Scale-out ZFS is ideal for a wide range of industries and organizations that demand scalable, cost-effective, and reliable storage solutions to address their Data Management challenges, including research institutions and laboratories, the media and entertainment industry, and the government and public sector.

A Cancer Center’s Scale-Out ZFS System

As an example, a world-renowned cancer treatment and research center known for its innovative research and compassionate patient care is playing a significant role in advancing cancer treatment and improving patient outcomes by building on its research computing storage management system using ZFS in combination with a feature-rich solution that unifies data management processes into a single platform to simply the administration of big data.

The center was storing its research data from more than 200 labs – consisting of large amounts of genomics, CryoEM image, and scientific data – totaling 6 PB and more than 2 billion files on over 30 ZFS Network Attached Storage (NAS) servers. This data supplies the center’s various analyses and AI pipelines. When a server reached capacity, research data (and the researcher) had to be moved to another server with available space in a “Tetris-like” manner – a painful process for the IT team and researchers that became untenable.

The center sought a way to eliminate managing the different logins and capacities on its ever-growing number of servers. Moving to traditional enterprise scale-out NAS was determined too expensive and didn’t provide the center with the flexibility it required.

The center decided to front-end the ZFS storage servers with an advanced cluster controller solution that provided a scalable load-balanced global namespace and single mount point for researchers and instruments with easy management for IT. Research data can be easily accessed, regardless of where it is stored. All the ZFS storage servers can be managed as a single entity, simplifying the storage environment’s administration. And if one copy of the data is lost, corrupted, or unavailable, remote mirrored copies can be used, reducing downtime, and sustaining research activity. Colder data can automatically be archived to low-cost AWS S3 deep archive storage. 
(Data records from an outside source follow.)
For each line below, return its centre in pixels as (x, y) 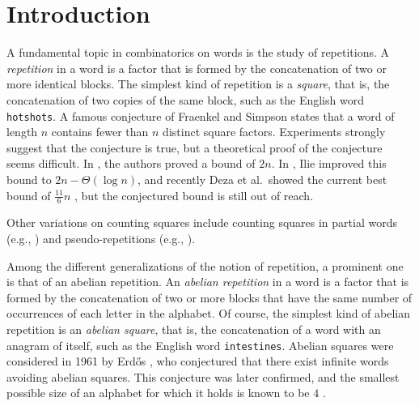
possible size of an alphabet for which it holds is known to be (158, 393)
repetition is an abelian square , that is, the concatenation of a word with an (194, 329)
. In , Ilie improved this (329, 163)
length (22, 132)
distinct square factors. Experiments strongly (274, 132)
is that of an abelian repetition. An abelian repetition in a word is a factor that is (208, 282)
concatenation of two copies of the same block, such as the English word (185, 99)
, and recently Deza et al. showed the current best (262, 179)
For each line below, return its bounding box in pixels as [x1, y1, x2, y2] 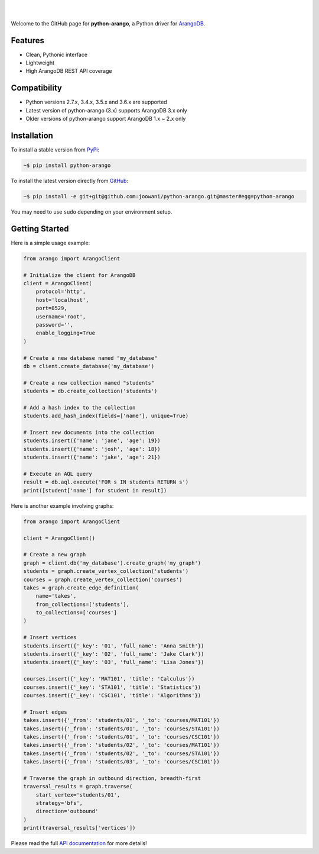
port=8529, [35, 305, 67, 312]
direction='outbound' [35, 808, 99, 815]
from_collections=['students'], [35, 601, 130, 608]
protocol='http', [35, 288, 86, 295]
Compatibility [11, 83, 62, 93]
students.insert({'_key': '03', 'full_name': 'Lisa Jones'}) [23, 659, 204, 666]
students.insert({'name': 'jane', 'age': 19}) [23, 437, 161, 444]
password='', [35, 321, 74, 328]
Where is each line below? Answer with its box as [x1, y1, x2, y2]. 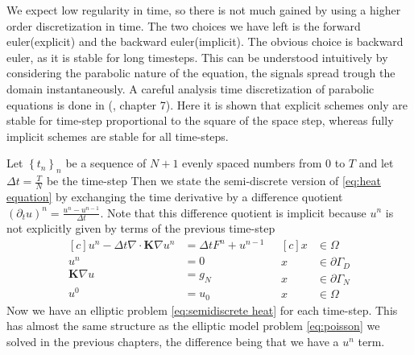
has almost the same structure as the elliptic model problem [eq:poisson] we [6, 317, 380, 334]
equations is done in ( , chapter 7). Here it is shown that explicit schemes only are [6, 96, 408, 113]
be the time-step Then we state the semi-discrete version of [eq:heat [46, 172, 381, 189]
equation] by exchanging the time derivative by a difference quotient [6, 188, 343, 204]
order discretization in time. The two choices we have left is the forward [6, 17, 361, 34]
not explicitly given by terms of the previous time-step [6, 220, 275, 237]
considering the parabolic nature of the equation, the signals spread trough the [6, 64, 395, 81]
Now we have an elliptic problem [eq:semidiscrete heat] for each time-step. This [6, 301, 398, 318]

The result is a powerful alternative to expensive enterprise scale-out NAS. In addition, the solution adopted by the center acts as a cache to data in the ZFS servers, accelerating performance and delivering exceptional scalability, security, and efficiency that enables data to be processed quickly by any application. 
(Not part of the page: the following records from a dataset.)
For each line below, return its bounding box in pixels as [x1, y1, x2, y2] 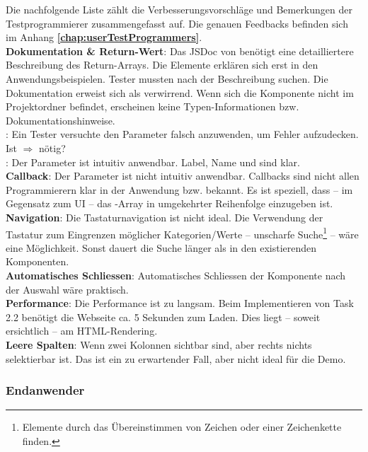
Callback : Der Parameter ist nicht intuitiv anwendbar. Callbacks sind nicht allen [6, 168, 360, 183]
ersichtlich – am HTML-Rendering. [6, 323, 158, 338]
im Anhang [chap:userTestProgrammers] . [6, 30, 202, 45]
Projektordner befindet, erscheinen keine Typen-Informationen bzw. [6, 99, 299, 114]
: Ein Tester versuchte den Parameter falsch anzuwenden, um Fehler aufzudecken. [6, 127, 359, 141]
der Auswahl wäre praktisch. [6, 282, 129, 296]
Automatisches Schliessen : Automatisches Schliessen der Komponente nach [6, 267, 346, 282]
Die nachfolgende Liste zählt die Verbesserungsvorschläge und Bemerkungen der [6, 2, 352, 16]

While ZFS is a powerful file system with many exceptional features, its inability to scale out has been a significant limitation. However, by combining ZFS with new state-of-the-art technologies, organizations can build a powerful alternative to expensive enterprise scale-out NAS that delivers an affordable, powerful, and scalable storage system that can easily handle large and fast-growing data volumes and protect them from loss.